Scottish, like D.E. Stevenson who wrote Miss Buncle's Book about which I talked some weeks ago here:

As well acquainted than D.E. Stevenson, with literary connections most prominent and still well-known today thanks to Alfred Hitchcock's' movie even if purists do not agree ... And John Buchan was one of these rare writers for middle-class gentlemen about which Kate Mac Donald, one of my favourite academics in this particular field, has written.

When I re-read both books, "The Proper Place"and "The Day of Small Things", I had more mixed feelings. Perhaps I have read too many middle-brow novels for middle-classes of the inter-war. I am less immediately enthusiastic and more moderate in my praise. But this fiction is worth reading, thanks to Greyladies printing and publishing house, today.

A sequel is always something difficult to write and to read. We know the characters - or most of them - and we know the pattern of the first book that we have loved.  How to keep readers interested while renewing oneself? Are the characters thick and full enough to resist to a protracted life? Can the pattern be renewed and yet sustaining the attractive traits that were cherished by the readers?

Whatever was in "The Proper Place", the theme and topic of "The Day of Smal Things" is clearly stated in the second chapter - right at the opening of the nove by Nicole, one of the main charactersl:

"I am absurdly pleased with life. Of course things are different now, but once you accept the fact, it's all right. To you and to me is the day of small things - Who said that? Someone in the  Bible, wasn't it? And the small things keep you going wonderfully: the kindness of friends; the fact of being needed; nice meals; books; interesting plays; the funny people in the world; the sea and the space and the wind - not very small, are they, after all?"

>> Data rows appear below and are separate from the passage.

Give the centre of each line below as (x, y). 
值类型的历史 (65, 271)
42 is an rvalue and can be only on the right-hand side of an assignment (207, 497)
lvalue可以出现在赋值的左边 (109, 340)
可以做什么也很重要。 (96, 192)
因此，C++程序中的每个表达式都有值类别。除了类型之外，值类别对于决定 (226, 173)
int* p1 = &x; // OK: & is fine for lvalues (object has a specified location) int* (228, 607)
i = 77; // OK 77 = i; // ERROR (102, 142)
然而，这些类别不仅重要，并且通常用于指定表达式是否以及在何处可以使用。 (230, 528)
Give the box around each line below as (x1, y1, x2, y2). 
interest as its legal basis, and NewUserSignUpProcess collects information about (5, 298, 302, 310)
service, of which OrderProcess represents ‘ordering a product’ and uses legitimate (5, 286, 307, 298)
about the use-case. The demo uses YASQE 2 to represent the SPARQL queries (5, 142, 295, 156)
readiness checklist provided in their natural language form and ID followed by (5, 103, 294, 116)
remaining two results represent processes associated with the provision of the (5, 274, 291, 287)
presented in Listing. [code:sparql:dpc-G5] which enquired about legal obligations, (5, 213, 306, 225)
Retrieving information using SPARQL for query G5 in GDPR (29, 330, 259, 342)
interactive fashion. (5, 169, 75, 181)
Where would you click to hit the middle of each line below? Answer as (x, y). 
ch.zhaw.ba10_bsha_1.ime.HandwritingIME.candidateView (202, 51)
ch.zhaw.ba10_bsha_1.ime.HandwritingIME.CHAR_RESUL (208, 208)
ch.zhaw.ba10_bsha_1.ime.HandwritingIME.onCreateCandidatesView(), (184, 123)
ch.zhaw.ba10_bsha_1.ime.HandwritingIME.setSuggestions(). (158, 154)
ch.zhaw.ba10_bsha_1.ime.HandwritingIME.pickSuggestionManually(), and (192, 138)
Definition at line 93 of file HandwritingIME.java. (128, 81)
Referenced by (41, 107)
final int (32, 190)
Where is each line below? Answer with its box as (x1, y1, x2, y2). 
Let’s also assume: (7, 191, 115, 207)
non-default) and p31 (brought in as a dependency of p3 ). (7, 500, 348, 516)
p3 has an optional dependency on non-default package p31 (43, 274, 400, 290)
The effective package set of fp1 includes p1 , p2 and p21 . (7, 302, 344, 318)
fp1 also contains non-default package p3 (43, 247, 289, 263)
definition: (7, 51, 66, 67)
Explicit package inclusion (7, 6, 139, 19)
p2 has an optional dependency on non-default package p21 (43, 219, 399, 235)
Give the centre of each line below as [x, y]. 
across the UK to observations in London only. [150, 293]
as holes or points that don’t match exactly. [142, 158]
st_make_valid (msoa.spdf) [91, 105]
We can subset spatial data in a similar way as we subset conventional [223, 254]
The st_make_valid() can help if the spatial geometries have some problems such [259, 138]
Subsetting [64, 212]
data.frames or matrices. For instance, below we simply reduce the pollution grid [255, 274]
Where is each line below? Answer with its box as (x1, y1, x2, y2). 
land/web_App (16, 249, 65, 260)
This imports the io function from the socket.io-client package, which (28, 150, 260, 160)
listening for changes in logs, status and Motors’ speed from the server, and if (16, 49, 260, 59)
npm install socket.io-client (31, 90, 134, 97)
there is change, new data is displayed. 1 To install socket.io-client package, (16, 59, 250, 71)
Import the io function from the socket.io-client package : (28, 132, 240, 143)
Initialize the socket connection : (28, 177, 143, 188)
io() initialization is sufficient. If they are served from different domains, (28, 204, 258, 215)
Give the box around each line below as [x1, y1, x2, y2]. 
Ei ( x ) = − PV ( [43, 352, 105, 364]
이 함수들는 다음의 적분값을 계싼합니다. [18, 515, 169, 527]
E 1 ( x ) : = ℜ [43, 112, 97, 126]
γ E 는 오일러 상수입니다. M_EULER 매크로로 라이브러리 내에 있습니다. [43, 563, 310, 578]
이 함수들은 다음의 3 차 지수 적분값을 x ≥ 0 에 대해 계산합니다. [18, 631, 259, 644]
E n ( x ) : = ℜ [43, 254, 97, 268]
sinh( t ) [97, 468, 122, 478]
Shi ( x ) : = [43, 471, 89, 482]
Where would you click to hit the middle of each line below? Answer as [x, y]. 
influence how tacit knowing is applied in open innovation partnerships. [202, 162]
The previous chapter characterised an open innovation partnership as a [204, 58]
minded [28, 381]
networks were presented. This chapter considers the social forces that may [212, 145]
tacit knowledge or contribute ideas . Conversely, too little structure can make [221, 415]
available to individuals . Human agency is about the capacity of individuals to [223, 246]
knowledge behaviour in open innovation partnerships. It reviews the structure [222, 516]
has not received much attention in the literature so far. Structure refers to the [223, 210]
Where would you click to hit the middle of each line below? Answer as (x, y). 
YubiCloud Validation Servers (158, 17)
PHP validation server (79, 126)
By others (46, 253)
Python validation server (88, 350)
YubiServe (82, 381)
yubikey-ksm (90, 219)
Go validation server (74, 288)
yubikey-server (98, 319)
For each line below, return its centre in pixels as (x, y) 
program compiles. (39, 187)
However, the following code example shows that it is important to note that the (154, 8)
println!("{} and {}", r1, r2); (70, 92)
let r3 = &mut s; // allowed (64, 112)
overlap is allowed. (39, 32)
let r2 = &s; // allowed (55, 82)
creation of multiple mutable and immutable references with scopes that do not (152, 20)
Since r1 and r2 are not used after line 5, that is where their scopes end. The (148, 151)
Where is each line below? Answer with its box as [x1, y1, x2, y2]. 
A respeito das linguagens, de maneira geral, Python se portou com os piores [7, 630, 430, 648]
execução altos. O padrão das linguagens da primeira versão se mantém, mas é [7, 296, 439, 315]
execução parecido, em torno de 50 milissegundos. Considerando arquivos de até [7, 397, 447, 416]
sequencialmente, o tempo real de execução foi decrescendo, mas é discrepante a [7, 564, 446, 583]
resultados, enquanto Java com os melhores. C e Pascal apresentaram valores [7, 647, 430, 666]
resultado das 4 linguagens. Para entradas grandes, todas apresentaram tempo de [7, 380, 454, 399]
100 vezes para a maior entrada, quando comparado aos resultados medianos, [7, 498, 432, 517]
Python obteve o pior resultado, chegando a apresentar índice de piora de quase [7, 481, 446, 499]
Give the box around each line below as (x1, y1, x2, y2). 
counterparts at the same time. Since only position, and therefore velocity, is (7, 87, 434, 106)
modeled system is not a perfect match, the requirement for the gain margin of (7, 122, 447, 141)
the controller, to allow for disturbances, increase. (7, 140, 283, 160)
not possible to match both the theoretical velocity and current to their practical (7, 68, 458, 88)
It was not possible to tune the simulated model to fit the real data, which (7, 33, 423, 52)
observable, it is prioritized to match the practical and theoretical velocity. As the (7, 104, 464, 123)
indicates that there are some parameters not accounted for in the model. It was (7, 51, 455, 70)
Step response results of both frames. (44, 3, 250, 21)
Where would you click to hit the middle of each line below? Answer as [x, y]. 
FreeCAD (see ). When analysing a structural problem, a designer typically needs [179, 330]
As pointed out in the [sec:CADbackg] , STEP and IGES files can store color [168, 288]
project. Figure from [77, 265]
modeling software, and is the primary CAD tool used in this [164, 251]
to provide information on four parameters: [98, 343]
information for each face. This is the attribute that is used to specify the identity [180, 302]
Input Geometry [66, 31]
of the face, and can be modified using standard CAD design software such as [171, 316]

Lady Jane Rutherfurd and her daughter Nicole have lost almost everything during and after the Great War of 1914-1918: husband and sons, father and brothers and, for lack of money, the ancestral seat of Rutherfurd in the Borders.


Not wanting to stay close from their former home, former friends, former landscapes, and former station in life, they have decided to leave the Borders to another area of Scotland, the Fife land.


There, there have elected to live in "small" house in the harbour of Kirkmeikle, on the sea front, far from the genteel villas built recently on the hill up the fishing town and they have mingled (they say "made friends") with fishermen and fisher wives, their children and the elders. They have also made friends with the inhabitants of the genteel villas and with the more permanent and older residents of the town: the reverend and his family, the doctor and his sister. 

In The Small Things, we find them again in the same environment endowed with the same characteristics as before. For Angela Thirkell readers, lady Jane will be some sort of Lady Emily Leslie and Mrs Brandon in even less energetic frame of mind and absolutely no flirtatious manners (some sort of Agnes Graham and Mrs Dean, perhaps). She is tired, melancholic, resigned, lamblike, always on the brink of tears but never shedding them, delicate, and full of compassion. Her daughter who has been badly treated by life has the energy her mother has not, tries very hard to be happy and to make others happy according to her views, walks, admires landscapes, reads, talks, arranges little tea parties and luncheons or dinners and allows herself brief moments of dream and melancholy as well.

She describes their lives in the quote made higher: "I am absurdly pleased with life. Of course things are different now, but once you accept the fact it's all right. To you and to me is the day of small things."

However that would make no novel. Therefore, they are soon saddled with a "young bright thing", fresh from London, a bad set and a jilt, by a cousin of theirs who is the aunt of said "bright young thing". The connection, if there is a connection, is extremely tenuous. The whole topic will be to tame the "bright young thing" named Althea and demonstrate the small things are the best. 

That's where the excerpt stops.